MOF structure used for testing DFT in VeloxChem

We tested the performance of DFT numerical integration in VeloxChem using a metal-organic framework (MOF) structure (illustrated above) that consists of more than 2,000 atoms. This is a very large system for quantum chemistry, and the number of basis functions exceeds 22,000, even for a moderate-sized basis set. Two flavours of DFT numerical integrations were tested on the Dardel compute nodes: the local density approximation (LDA), which is a rather crude approximation, and the generalised gradient approximation (GGA), which is more widely used in practice. Both LDA and GGA were tested by varying the number of Dardel CPU nodes that were used, and one can see from the solid lines in the graph below that the computational time decreases almost linearly in the logarithmic scale plot. We also tested the performance of LDA and GGA on a Dardel GPU node, as shown by the star and diamond markers on the graph. On a single GPU node, the time spent in LDA and GGA integration are 5.2 and 7.7 seconds, respectively. This is significant as it opens up the possibility of routine studies of large and complex chemical systems for scientific research in biochemistry, nanoscience and spectroscopy.

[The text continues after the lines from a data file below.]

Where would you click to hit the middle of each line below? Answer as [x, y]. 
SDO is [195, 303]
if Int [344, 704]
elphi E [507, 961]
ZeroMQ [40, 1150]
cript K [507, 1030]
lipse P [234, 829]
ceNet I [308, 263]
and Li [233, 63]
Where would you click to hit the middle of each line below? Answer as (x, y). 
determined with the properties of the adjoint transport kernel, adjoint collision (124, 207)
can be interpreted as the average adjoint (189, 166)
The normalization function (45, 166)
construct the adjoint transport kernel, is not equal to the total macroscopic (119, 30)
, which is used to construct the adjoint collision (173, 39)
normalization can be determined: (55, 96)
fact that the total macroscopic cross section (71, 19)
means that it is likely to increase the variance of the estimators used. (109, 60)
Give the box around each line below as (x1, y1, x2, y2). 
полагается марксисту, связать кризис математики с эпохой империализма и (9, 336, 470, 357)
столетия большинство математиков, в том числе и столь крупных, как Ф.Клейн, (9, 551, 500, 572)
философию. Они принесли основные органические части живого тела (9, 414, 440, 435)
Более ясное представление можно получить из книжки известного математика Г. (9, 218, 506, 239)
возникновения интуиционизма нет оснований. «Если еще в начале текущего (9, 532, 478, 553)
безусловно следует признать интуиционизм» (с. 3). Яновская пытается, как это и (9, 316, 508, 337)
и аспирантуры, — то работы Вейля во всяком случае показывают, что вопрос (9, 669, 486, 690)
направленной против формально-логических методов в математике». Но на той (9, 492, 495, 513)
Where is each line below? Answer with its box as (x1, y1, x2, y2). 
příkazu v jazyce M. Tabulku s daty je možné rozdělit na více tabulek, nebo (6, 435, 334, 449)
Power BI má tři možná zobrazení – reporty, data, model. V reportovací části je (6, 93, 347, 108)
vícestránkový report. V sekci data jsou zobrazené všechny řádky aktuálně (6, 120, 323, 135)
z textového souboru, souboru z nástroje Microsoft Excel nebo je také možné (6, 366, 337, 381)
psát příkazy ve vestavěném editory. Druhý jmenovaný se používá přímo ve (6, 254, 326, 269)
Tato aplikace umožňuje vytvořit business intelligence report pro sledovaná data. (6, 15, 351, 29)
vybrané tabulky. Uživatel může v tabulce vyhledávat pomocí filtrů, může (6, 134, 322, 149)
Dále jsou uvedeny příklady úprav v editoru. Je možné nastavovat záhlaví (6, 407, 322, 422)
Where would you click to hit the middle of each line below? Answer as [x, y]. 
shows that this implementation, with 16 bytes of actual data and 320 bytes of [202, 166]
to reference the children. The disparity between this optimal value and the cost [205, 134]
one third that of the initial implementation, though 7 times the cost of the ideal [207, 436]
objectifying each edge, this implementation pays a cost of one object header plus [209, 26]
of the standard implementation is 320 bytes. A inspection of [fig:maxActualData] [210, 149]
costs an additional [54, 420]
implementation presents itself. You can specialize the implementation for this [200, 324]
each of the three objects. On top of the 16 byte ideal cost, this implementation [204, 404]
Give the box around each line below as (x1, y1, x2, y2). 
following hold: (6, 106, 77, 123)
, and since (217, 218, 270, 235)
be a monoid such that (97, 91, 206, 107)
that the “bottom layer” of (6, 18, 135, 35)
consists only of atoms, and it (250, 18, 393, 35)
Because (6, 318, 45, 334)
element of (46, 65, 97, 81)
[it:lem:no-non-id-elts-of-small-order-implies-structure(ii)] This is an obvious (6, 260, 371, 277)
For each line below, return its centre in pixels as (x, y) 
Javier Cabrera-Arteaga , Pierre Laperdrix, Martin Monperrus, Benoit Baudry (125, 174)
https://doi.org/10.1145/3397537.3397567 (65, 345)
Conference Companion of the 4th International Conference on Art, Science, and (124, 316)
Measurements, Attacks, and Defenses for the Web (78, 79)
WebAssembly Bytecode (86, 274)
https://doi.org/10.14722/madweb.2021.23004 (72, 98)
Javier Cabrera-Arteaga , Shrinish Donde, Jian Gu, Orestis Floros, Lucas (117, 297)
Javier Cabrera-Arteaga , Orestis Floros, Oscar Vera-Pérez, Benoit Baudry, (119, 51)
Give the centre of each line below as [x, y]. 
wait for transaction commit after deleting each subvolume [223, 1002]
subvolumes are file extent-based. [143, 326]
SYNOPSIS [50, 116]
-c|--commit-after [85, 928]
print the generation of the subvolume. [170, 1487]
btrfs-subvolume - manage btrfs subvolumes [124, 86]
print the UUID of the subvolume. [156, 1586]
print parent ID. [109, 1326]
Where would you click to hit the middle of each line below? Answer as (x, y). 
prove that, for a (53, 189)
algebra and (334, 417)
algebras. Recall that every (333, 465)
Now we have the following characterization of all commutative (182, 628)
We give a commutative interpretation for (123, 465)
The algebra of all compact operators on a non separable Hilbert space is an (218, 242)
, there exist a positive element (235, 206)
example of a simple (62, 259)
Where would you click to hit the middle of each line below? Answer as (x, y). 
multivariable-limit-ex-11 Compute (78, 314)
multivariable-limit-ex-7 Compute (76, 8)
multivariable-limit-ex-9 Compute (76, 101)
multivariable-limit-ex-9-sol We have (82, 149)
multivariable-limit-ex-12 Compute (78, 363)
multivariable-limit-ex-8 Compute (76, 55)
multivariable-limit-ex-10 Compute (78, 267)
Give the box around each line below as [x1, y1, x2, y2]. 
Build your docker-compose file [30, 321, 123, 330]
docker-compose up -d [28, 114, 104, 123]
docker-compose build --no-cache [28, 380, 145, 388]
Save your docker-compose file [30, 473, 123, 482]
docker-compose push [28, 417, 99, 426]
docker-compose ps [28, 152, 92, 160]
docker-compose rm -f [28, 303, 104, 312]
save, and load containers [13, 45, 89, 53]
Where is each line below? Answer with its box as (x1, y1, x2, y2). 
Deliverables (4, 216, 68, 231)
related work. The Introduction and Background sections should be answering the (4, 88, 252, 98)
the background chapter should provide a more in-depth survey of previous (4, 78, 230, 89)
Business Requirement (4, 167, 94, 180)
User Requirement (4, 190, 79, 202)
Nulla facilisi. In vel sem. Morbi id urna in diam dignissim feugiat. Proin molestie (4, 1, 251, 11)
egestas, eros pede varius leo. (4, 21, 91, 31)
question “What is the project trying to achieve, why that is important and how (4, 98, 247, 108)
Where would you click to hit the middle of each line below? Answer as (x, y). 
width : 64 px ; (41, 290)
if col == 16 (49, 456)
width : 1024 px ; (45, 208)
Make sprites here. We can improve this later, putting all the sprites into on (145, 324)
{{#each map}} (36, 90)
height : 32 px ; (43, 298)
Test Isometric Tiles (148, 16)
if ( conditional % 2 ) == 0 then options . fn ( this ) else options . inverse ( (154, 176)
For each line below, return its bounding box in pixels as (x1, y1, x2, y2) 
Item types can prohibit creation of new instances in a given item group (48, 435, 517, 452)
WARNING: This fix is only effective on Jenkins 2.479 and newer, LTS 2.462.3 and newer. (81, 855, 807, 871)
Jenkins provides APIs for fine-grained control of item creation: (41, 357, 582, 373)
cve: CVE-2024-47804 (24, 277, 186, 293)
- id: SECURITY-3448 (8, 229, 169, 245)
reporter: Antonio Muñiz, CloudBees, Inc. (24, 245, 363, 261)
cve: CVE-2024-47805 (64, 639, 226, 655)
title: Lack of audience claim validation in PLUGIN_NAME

Benchmark of DFT numerical integration on Dardel CPU and GPU compute nodes using MOF structure as a test case


  1. Z. Rinkevicius, X. Li, O. Vahtras, K. Ahmadzadeh, M.Brand, M.Ringholm, N.H.List, M.Scheurer, M. Scott, A. Dreuw, P. Norman. “VeloxChem: a Python-driven density-functional theory program for spectroscopy simulations in high-performance computing environments”. WIREs Comput. Mol. Sci. 2020, 10:e1457.
  2. J. Kussmann, H. Laqua, C. Ochsenfeld. “Highly Efficient Resolution-of-Identity Density Functional Theory Calculations on Central and Graphics Processing Units”. J. Chem. Theory Comput. 2021, 17, 3, 1512–1521.